Потоком отрицательных эмоций меня чуть не сбило с ног. Не зная, как остановить их, я просто положила руку на плечо подруге, как это сделал Изенгрин.

– Ну-ну… Победа – это важно…

– Да знаю я. Все ради нее. Только я недостаточно стальная, чтобы терпеть самовлюбленных уродов. Мы перегрызем друг другу глотки.

– Может, вы подружитесь.

Луна смерила меня таким взглядом, что я поспешила отвлечь ее, переведя разговор в другое русло:

– А голова твоя как? Болит? Тошнит? Сотрясение есть? Ради богов, прости, что я не дождалась, пока ты не очнешься, очень нужно было бежать! Ты же меня за это не возненавидишь, правда?

От столь резкой смены темы она чуть опешила, но ответила уже гораздо более сдержанно:

– Все в порядке… Не за что ненавидеть. Не глупи.

Я облегченно охнула:

– Может, ты и чувствуешь себя вполне нормально, но организм – сплошная тайна. Так что сегодня пойдем в больницу. Не спорь! Тут совсем недалеко, много времени это не займет, да и у нас есть Пак с машиной. Он нас подкинет. Кстати, ты выглядишь голодной. Не завтракала? У меня тут припасено кое-что для тебя, пойдем за круглый стол, успеешь перекусить. Сама готовила. Ты же не против, если я буду тебя кормить? Ну, чего застыла? Пойдем-пойдем, не стой столбом. Обижусь, если не попробуешь хотя бы кусочек.

* * *

Последний за день звонок давно прозвенел, и гимназия должна была бы вздохнуть свободно, избавившись от груза в лицах сотен учеников, но те все толпились в коридоре, сталкиваясь плечами. По утверждению Хель, это делало помещение похожим на метро в час пик. Сама я столицу ни разу не посещала и не представляла, каково заполненное метро, но Хель настаивала, не объясняя даже, по какой причине.

Мы сидели за круглым столом на первом этаже в компании шумных ребят из младших классов и пережидали бурю, творящуюся возле гардеробной. Школьники толкались, пинались, некоторые даже чуть ли не дрались из-за того, что задели друг друга толстыми портфелями. Никто не догадался, что можно поставить их на пол, дабы не мешались, и тогда и места стало бы больше, и ссор меньше. Но их можно было понять – когда вокруг сжимается кольцо людей, так что не продохнуть, не до размышлений об удобстве, тут лишь бы добраться до гардеробной и как-то выйти из нее.

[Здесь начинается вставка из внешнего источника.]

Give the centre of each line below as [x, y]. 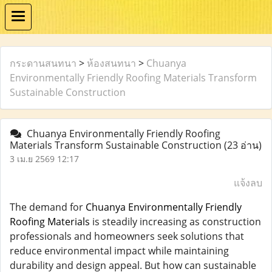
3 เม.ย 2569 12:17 [44, 159]
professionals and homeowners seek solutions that [127, 236]
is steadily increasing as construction [175, 222]
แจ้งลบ [248, 183]
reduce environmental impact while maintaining [119, 251]
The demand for [48, 207]
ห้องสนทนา [111, 63]
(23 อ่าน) [243, 145]
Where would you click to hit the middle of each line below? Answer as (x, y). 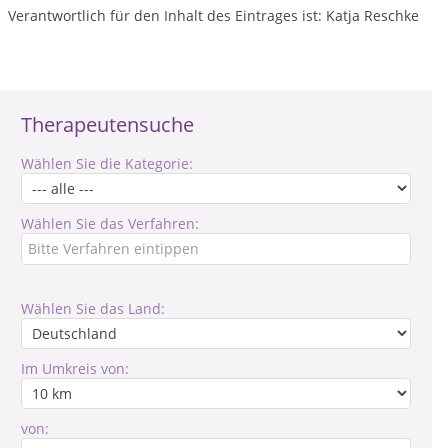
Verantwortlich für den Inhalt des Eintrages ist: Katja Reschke (213, 15)
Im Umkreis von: (75, 368)
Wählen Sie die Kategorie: (107, 163)
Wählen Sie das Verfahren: (110, 223)
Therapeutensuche (107, 124)
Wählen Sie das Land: (93, 308)
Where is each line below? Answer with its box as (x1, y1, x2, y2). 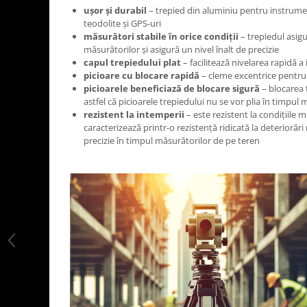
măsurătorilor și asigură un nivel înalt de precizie (84, 43, 279, 56)
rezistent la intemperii (84, 108, 184, 121)
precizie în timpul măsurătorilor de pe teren (84, 134, 260, 147)
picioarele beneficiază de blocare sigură (84, 82, 260, 95)
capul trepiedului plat (84, 56, 181, 69)
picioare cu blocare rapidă (84, 69, 199, 82)
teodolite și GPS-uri (84, 17, 161, 29)
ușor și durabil (84, 4, 147, 16)
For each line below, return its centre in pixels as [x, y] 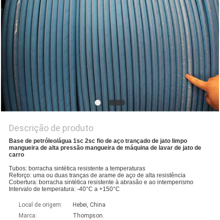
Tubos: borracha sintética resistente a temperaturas [77, 169]
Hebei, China [89, 205]
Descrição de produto [51, 128]
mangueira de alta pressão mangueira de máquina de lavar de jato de [105, 148]
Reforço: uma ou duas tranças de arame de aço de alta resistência [97, 176]
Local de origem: [40, 205]
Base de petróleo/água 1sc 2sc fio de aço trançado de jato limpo [98, 141]
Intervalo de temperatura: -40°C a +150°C [64, 189]
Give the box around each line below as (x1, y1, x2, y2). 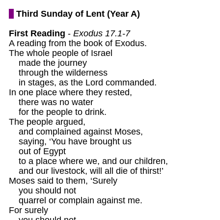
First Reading (8, 28, 65, 38)
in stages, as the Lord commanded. (8, 77, 157, 87)
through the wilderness (8, 67, 108, 78)
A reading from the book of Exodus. (8, 38, 147, 48)
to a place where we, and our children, (8, 156, 170, 166)
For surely (8, 205, 51, 215)
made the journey (8, 57, 87, 68)
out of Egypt (8, 146, 66, 156)
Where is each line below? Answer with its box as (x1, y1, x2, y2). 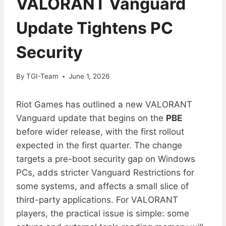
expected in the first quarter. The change (16, 140, 182, 151)
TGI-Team (26, 72, 59, 81)
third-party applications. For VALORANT (16, 195, 178, 205)
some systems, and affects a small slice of (16, 181, 189, 192)
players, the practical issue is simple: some (16, 208, 189, 219)
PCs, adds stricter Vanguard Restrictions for (16, 167, 194, 178)
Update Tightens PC (16, 18, 173, 38)
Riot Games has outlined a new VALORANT (16, 99, 192, 110)
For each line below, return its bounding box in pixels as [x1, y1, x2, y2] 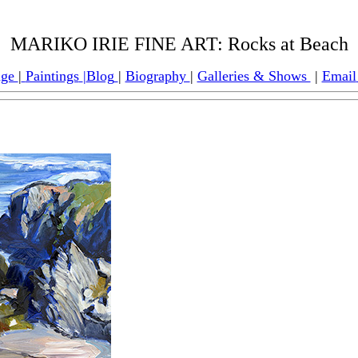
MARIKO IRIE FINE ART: [10, 34, 228, 54]
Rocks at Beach [227, 34, 348, 54]
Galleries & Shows [197, 68, 311, 84]
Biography [125, 68, 190, 84]
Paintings [25, 68, 79, 84]

Хель устала – откинулась на спинку стула, чуть прикрыв глаза и еле слышно постукивая пальцами по поверхности стола. И тем не менее смиренно ждала, когда люди разойдутся по домам. При мысли, что она делает это из-за того, что я сказала пойти в больницу, улыбка расплывалась до ушей: «Она считает меня настоящей подругой, раз слушается!»

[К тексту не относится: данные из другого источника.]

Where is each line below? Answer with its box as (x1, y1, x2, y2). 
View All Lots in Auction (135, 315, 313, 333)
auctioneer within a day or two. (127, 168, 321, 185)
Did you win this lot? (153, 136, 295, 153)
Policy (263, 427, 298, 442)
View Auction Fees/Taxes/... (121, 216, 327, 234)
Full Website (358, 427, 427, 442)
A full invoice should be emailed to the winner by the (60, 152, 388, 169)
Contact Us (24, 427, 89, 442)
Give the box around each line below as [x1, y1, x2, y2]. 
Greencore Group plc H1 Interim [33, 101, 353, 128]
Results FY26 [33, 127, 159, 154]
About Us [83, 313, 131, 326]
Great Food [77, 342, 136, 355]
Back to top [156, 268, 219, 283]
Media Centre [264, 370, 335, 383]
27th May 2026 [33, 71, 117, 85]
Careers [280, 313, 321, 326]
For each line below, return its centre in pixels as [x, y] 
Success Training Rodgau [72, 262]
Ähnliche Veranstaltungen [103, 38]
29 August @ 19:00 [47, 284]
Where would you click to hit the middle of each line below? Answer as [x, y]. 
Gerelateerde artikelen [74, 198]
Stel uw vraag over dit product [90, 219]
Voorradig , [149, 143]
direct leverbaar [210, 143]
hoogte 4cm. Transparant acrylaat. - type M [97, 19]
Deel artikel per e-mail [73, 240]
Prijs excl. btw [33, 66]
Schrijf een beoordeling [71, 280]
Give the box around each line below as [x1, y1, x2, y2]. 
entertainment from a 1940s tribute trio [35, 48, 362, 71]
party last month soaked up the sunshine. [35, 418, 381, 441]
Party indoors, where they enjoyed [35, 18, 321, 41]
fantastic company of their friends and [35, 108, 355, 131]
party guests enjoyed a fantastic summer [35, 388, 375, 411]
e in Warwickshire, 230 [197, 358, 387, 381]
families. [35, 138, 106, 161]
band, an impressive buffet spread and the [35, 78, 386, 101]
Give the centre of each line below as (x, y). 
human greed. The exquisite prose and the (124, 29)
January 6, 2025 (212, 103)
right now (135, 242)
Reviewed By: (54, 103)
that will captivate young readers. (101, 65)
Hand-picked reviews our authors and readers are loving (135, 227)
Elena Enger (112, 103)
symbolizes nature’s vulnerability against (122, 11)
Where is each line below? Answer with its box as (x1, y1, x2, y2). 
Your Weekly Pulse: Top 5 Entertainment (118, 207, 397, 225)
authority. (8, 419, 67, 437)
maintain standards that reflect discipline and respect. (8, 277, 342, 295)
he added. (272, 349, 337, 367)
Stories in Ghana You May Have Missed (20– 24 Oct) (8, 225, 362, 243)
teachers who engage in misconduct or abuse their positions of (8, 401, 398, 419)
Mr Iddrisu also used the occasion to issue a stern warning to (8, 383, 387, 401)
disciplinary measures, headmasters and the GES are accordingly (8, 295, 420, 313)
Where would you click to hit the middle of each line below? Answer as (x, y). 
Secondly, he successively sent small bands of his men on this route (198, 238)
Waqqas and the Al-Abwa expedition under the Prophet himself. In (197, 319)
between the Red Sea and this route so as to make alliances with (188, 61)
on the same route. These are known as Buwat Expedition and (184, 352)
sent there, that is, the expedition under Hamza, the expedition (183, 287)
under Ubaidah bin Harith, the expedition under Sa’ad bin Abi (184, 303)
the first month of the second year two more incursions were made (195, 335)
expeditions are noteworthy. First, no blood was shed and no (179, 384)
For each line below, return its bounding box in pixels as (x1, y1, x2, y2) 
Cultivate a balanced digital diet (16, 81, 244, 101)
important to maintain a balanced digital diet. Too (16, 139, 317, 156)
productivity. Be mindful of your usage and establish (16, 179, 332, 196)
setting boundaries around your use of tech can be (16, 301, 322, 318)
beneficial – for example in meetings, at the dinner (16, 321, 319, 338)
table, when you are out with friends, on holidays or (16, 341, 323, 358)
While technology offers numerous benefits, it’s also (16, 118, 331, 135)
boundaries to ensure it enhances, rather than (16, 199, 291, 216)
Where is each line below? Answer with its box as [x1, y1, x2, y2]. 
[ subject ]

Мне безумно хотелось поговорить с ней о чем-то, но она явно нуждалась в покое: побледнела, взгляд из-под нахмуренных бровей выражал крайнюю степень раздражения, поэтому я ерзала рядом, запихивая готовые вырваться фразы глубже в глотку, и старалась не выводить ее из себя. Страшно вообразить, какой силы ненависть кипит у нее в душе по отношению к Солейлю, раз он довел ее до такого всего лишь за одну перемену.

Он огорчил мою Луну. Солнце должно узнать об этом и наказать наглеца!

Наконец, коридор стих.

– Что ты так смотришь на меня? – лениво прищурилась Хель. – Я в чем-то испачкалась?

– Выглядишь очень уставшей, – не cтала лукавить я. – Честно, ты похожа на только что восставшего зомби. И у тебя губы потрескавшиеся. Дать гигиеническую помаду?

Хель пожала плечами:

– Расхвалила. Давай.

Я порылась в сумке, достала искомое и протянула ей. Она медленно, даже несколько заторможенно, помазала губы и вернула мне.

– Оставь, – отмахнулась я. – У меня еще есть, а тебе пригодится.

В обычной ситуации она наверняка поспорила бы, но теперь не стала возражать. Убрала в карман пиджака и растеклась в кресле, закинув ноги на подлокотники. Меня так и подмывало спросить, все ли в порядке, но, во‐первых, ответ очевиден, во‐вторых, ее лучше не трогать.